Saved entries:

****************

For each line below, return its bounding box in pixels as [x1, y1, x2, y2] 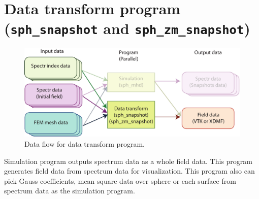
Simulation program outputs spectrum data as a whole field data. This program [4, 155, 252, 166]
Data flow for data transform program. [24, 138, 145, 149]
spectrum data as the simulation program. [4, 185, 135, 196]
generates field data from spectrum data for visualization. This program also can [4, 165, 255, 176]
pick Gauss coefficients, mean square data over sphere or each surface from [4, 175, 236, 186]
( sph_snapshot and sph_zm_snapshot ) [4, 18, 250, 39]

****************

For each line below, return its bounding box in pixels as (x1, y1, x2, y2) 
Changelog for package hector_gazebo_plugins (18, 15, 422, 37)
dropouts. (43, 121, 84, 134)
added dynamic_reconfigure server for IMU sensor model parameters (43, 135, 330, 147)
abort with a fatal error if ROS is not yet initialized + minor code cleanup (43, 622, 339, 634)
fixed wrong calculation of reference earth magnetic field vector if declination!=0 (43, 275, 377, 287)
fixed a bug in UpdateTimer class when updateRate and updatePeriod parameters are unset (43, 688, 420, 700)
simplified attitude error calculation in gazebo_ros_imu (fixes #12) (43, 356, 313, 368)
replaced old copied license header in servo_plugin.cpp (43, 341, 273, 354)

****************

WORK INSTRUCTIONS: Which lines of the data contain the string "spectrum"? Copy each of them.

RESULT:
Simulation program outputs spectrum data as a whole field data. This program [4, 155, 252, 166]
spectrum data as the simulation program. [4, 185, 135, 196]
generates field data from spectrum data for visualization. This program also can [4, 165, 255, 176]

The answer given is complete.